I’ll note here that I don’t mean to paint myself as someone with no backbone. When I say that there have been times where I’ve constantly been changing colors, I’m referring to very specific attitudes and mindsets. In fact, I’d say that I’m someone who prides themselves on staying true to a lot of my core identity. However, these color shifts in various ways of thinking accumulate over time, and they begin to prod at the larger core values that make up who I am. As I close one chapter of my young adult life, I am ever aware that these minor repositionings have begun to press heavily on my deeper values and motivations. I have started to question who it is that I really want to be, and more and more I am left to wonder who it is that I truly should be? My upbringing and the culture that I was raised in set me on a very specific path, but as I begin to diverge from that, I am forced to confront what is truly right and what is not.

I’ve danced around the particulars of how it is that I’ve actually changed and what exactly is different about who I am now vis-a-vis who I thought I might be, but I think all that really matters is what I do about it moving forward. If my environment can have such an effect on who I am becoming, then is the solution to change my environment completely? Or, do I become more intentional with how much I draw from my environment? More decisive about the impact that my surroundings have on me?

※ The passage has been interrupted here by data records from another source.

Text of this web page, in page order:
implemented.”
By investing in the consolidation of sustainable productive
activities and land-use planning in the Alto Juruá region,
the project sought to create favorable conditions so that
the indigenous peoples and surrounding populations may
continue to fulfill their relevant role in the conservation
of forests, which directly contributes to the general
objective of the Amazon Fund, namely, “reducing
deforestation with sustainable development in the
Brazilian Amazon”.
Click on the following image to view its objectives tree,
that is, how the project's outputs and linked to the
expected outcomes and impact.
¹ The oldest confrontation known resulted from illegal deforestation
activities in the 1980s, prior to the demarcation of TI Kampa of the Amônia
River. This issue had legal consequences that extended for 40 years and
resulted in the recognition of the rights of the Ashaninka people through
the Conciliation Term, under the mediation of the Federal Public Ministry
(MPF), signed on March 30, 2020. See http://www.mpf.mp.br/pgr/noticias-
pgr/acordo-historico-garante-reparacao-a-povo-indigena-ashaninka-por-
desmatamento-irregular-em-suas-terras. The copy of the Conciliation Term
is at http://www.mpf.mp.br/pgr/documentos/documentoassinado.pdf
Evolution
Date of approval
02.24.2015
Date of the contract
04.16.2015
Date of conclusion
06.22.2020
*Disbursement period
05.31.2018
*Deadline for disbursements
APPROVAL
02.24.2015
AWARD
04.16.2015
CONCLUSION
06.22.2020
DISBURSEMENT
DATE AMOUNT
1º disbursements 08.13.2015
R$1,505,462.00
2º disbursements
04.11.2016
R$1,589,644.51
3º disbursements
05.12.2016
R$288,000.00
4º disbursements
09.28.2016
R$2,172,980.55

Diving headfirst into the furnace of corporate America seems like a terrible way to place myself in an environment that is conducive to positive change, and I am trying hard to take the good and leave the bad. I think in regards to my surroundings, I am trying to increase the time that I spend with different spheres and ecosystems. At school, I thought it was enough to allocate my time with multiple different social circles and friend groups. However, at the end of the day, everyone in those different cliques were all college students. Very much in the same phase of life, and in many senses, of the same disposition and orientation towards the world. Sure, there were nuances in the way that they thought, but ultimately, it was the same sphere of the world. Consequently, I want to make sure that I increase the different spheres of the world that I am coming into contact with. Beyond work, there is my church community, running clubs, book clubs, interest groups, etc. Having more frequent touch points with people from these different spheres can make obvious the ways that one environment is having too much of an effect on who I am becoming.

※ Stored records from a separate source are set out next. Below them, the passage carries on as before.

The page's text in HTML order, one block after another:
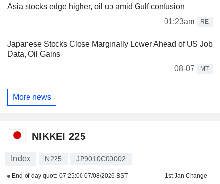
Asia stocks edge higher, oil up amid Gulf confusion
01:23am
RE
Japanese Stocks Close Marginally Lower Ahead of US Job
Data, Oil Gains
08-07
MT
More news
NIKKEI 225
Index N225 JP9010C00002
End-of-day quote 07:25:00 07/08/2026 BST 1st Jan Change

I suppose an epiphany I am having is that true diversity is not necessarily found in the make up of one specific social ecosystem, but rather the aggregation of taking part in multiple different ecosystems. The ability to walk between these spheres and understand what you hope to draw from each. In this way, we also answer question #1. Traversing through all these disparate circles is a way to become an agent and not an object — aware of what I hope to learn and how I hope to change as a result of being a part of each of my communities, while never being too dramatically impacted by a single one. This phrasing sounds almost transactional, as if I have an agenda with each of the new groups I hope to befriend in this budding chapter of my life. Yet, I see it as an appeal to intentionality more than anything. I am more focused on ensuring that when I change colors, it’s with my consent and permission, and not because of a more pernicious shift that my surroundings are imposing upon me.

Of course, this is all easier said than done, but I am determined to look back on my life in ten, twenty, or even fifty years from now and say that as the doors of my metaphorical train of identity and existence were about to close shut, I made a deliberate decision to either push through the crowd and leap across the platform, or to instead wait patiently at the station for the next train to arrive. Whatever it will be in this next phase of life, I want my choice to be conscious, grounded, and rooted in the values that I hold close to my heart, and the people I hold even closer still.